» **Supplied records**
+===+

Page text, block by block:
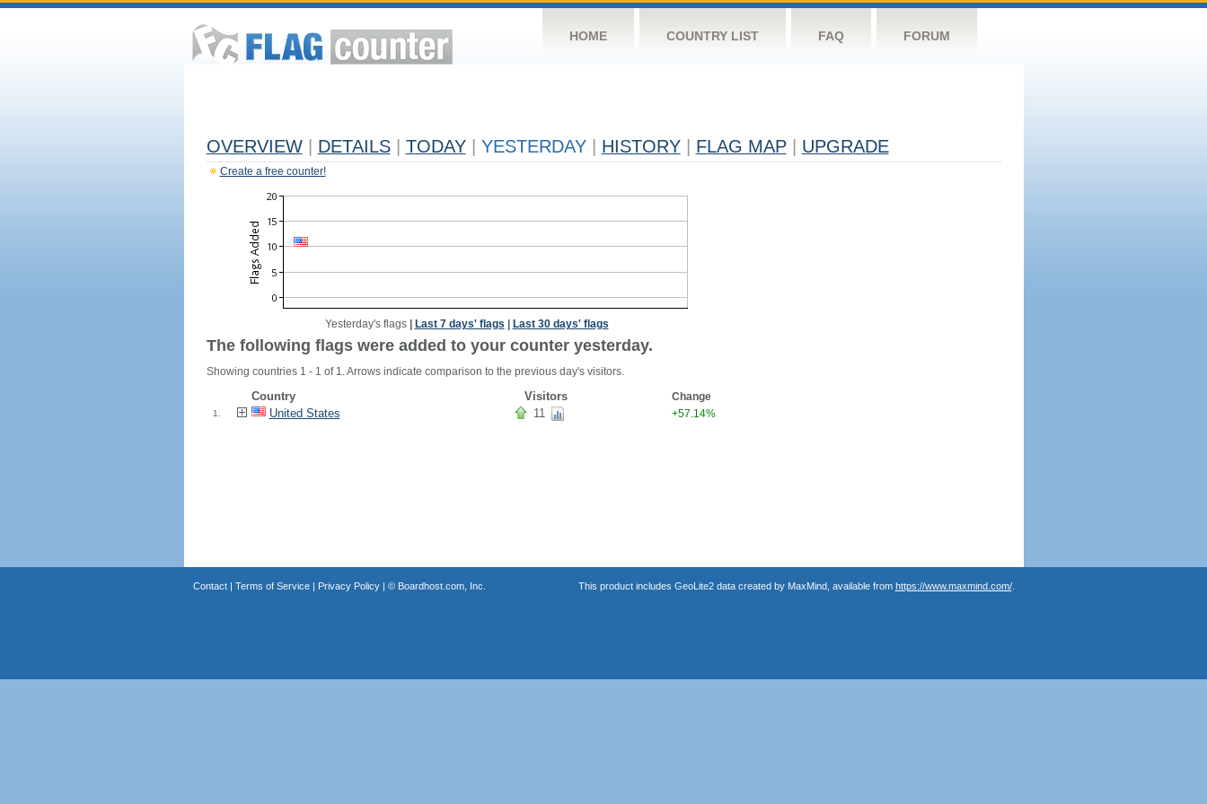
HOME COUNTRY LIST FAQ FORUM
OVERVIEW DETAILS TODAY YESTERDAY HISTORY FLAG MAP UPGRADE
Create a free counter!
Yesterday's flags| Last 7 days' flags Last 30 days' flags
The following flags were added to your counter yesterday.
Showing countries 1 - 1 of 1. Arrows indicate comparison to the previous day's visitors.
Country Visitors Change
1. United States 11 +57.14%
Contact| Terms of Service| Privacy Policy| © Boardhost.com, Inc. This product includes GeoLite2 data created by MaxMind, available from https://www.maxmind.com/.
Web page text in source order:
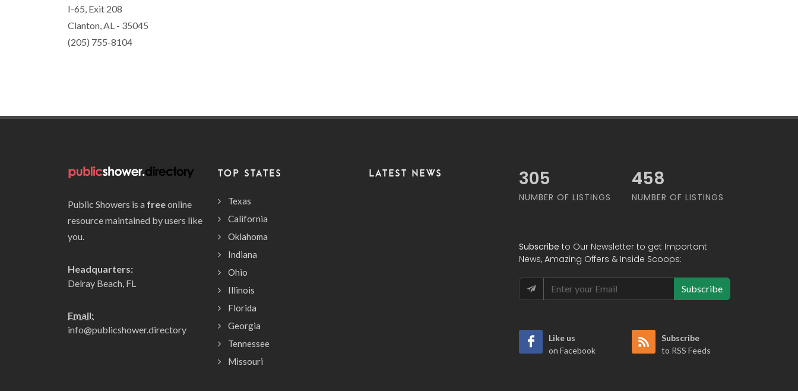
I-65, Exit 208
Clanton, AL - 35045
(205) 755-8104
Public Showers is a freeonline
resource maintained by users like
you.
Headquarters:
Delray Beach, FL
Email:
info@publicshower.directory
TOP STATES
Texas
California
Oklahoma
Indiana
Ohio
Illinois
Florida
Georgia
Tennessee
Missouri
LATEST NEWS 392
NUMBER OF LISTINGS
586
NUMBER OF LISTINGS
Subscribe to Our Newsletter to get Important
News, Amazing Offers & Inside Scoops:
Subscribe
Like us
on Facebook
Subscribe
to RSS Feeds
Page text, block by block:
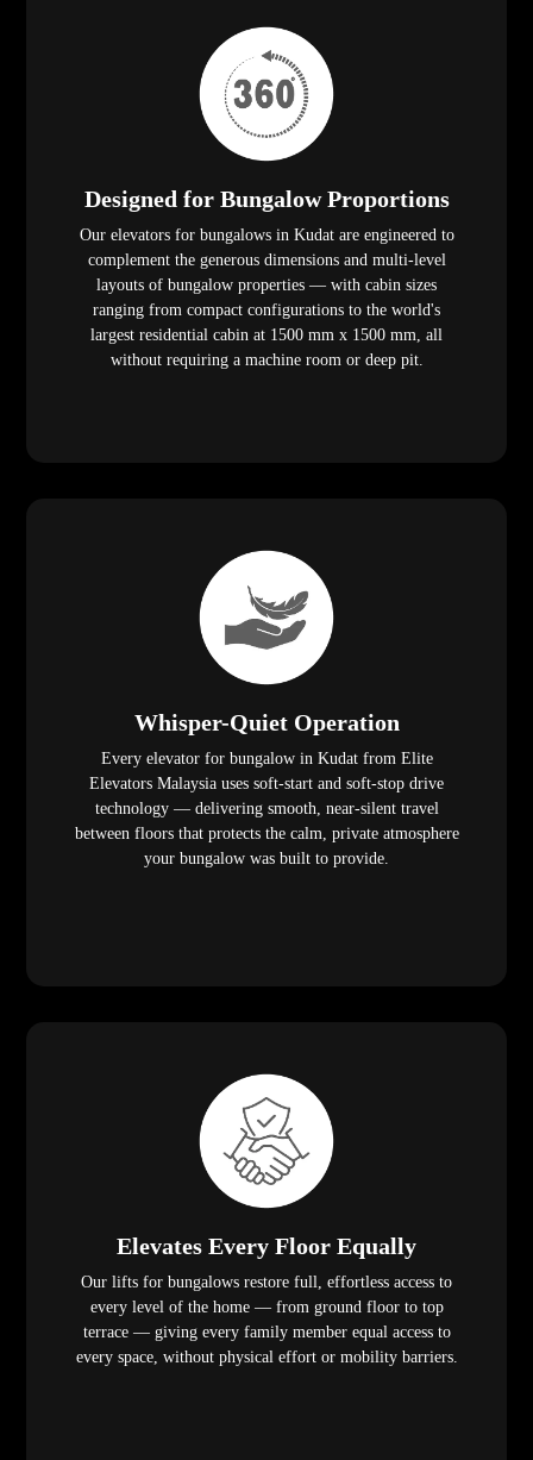
Designed for Bungalow Proportions
Our elevators for bungalows in Kudat are engineered to
complement the generous dimensions and multi-level
layouts of bungalow properties — with cabin sizes
ranging from compact configurations to the world's
largest residential cabin at 1500 mm x 1500 mm, all
without requiring a machine room or deep pit.
Whisper-Quiet Operation
Every elevator for bungalow in Kudat from Elite
Elevators Malaysia uses soft-start and soft-stop drive
technology — delivering smooth, near-silent travel
between floors that protects the calm, private atmosphere
your bungalow was built to provide.
Elevates Every Floor Equally
Our lifts for bungalows restore full, effortless access to
every level of the home — from ground floor to top
terrace — giving every family member equal access to
every space, without physical effort or mobility barriers.
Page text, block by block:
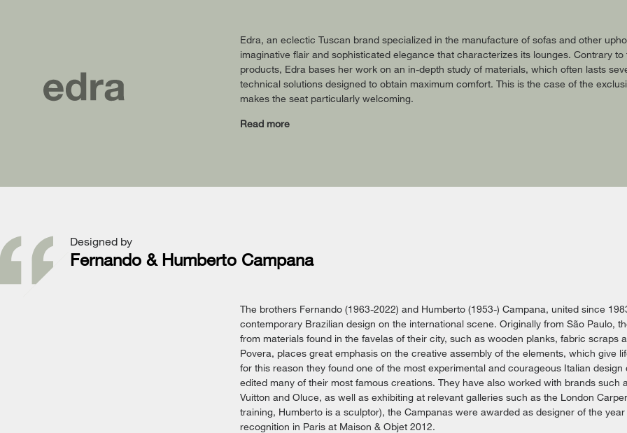
Edra, an eclectic Tuscan brand specialized in the manufacture of sofas and other
imaginative flair and sophisticated elegance that characterizes its lounges. Contrary
products, Edra bases her work on an in-depth study of materials, which often lasts
technical solutions designed to obtain maximum comfort. This is the case of the
makes the seat particularly welcoming.
Read more
Designed by
Fernando & Humberto Campana
The brothers Fernando (1963-2022) and Humberto (1953-) Campana, united since
contemporary Brazilian design on the international scene. Originally from São Paulo,
from materials found in the favelas of their city, such as wooden planks, fabric
Povera, places great emphasis on the creative assembly of the elements, which give
for this reason they found one of the most experimental and courageous Italian
edited many of their most famous creations. They have also worked with brands
Vuitton and Oluce, as well as exhibiting at relevant galleries such as the London
training, Humberto is a sculptor), the Campanas were awarded as designer of the
recognition in Paris at Maison & Objet 2012.
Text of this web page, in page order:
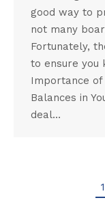
good way to
not many
Fortunately,
to ensure you
Importance of
Balances in
deal…
1
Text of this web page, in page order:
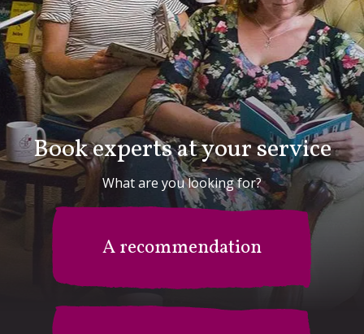
Book experts at your service
What are you looking for?
A recommendation
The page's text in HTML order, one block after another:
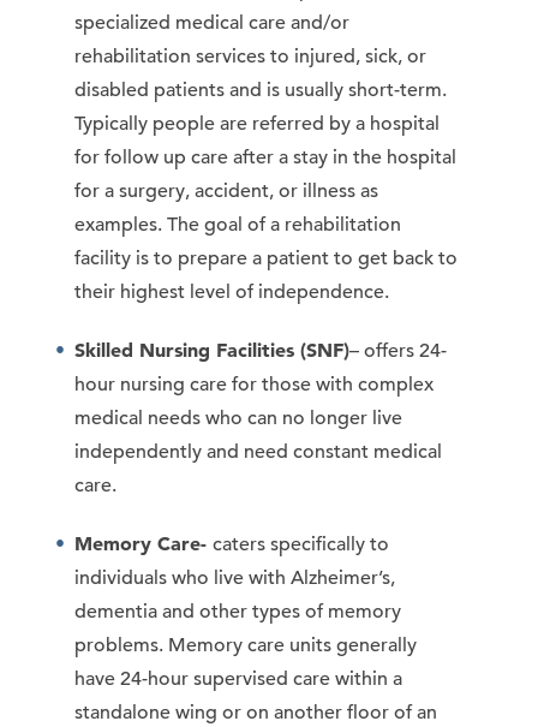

+===+

» **What you need to do**
With the pictures dropped, give every entry above again exactly.

» **Your response**
Page text, block by block:
HOME COUNTRY LIST FAQ FORUM
OVERVIEW DETAILS TODAY YESTERDAY HISTORY FLAG MAP UPGRADE
Create a free counter!
Yesterday's flags| Last 7 days' flags Last 30 days' flags
The following flags were added to your counter yesterday.
Showing countries 1 - 1 of 1. Arrows indicate comparison to the previous day's visitors.
Country Visitors Change
1. United States 11 +57.14%
Contact| Terms of Service| Privacy Policy| © Boardhost.com, Inc. This product includes GeoLite2 data created by MaxMind, available from https://www.maxmind.com/.
Web page text in source order:
I-65, Exit 208
Clanton, AL - 35045
(205) 755-8104
Public Showers is a freeonline
resource maintained by users like
you.
Headquarters:
Delray Beach, FL
Email:
info@publicshower.directory
TOP STATES
Texas
California
Oklahoma
Indiana
Ohio
Illinois
Florida
Georgia
Tennessee
Missouri
LATEST NEWS 392
NUMBER OF LISTINGS
586
NUMBER OF LISTINGS
Subscribe to Our Newsletter to get Important
News, Amazing Offers & Inside Scoops:
Subscribe
Like us
on Facebook
Subscribe
to RSS Feeds
Page text, block by block:
Designed for Bungalow Proportions
Our elevators for bungalows in Kudat are engineered to
complement the generous dimensions and multi-level
layouts of bungalow properties — with cabin sizes
ranging from compact configurations to the world's
largest residential cabin at 1500 mm x 1500 mm, all
without requiring a machine room or deep pit.
Whisper-Quiet Operation
Every elevator for bungalow in Kudat from Elite
Elevators Malaysia uses soft-start and soft-stop drive
technology — delivering smooth, near-silent travel
between floors that protects the calm, private atmosphere
your bungalow was built to provide.
Elevates Every Floor Equally
Our lifts for bungalows restore full, effortless access to
every level of the home — from ground floor to top
terrace — giving every family member equal access to
every space, without physical effort or mobility barriers.
Page text, block by block:
Edra, an eclectic Tuscan brand specialized in the manufacture of sofas and other
imaginative flair and sophisticated elegance that characterizes its lounges. Contrary
products, Edra bases her work on an in-depth study of materials, which often lasts
technical solutions designed to obtain maximum comfort. This is the case of the
makes the seat particularly welcoming.
Read more
Designed by
Fernando & Humberto Campana
The brothers Fernando (1963-2022) and Humberto (1953-) Campana, united since
contemporary Brazilian design on the international scene. Originally from São Paulo,
from materials found in the favelas of their city, such as wooden planks, fabric
Povera, places great emphasis on the creative assembly of the elements, which give
for this reason they found one of the most experimental and courageous Italian
edited many of their most famous creations. They have also worked with brands
Vuitton and Oluce, as well as exhibiting at relevant galleries such as the London
training, Humberto is a sculptor), the Campanas were awarded as designer of the
recognition in Paris at Maison & Objet 2012.
Text of this web page, in page order:
good way to
not many
Fortunately,
to ensure you
Importance of
Balances in
deal…
1
Text of this web page, in page order:
Book experts at your service
What are you looking for?
A recommendation
The page's text in HTML order, one block after another:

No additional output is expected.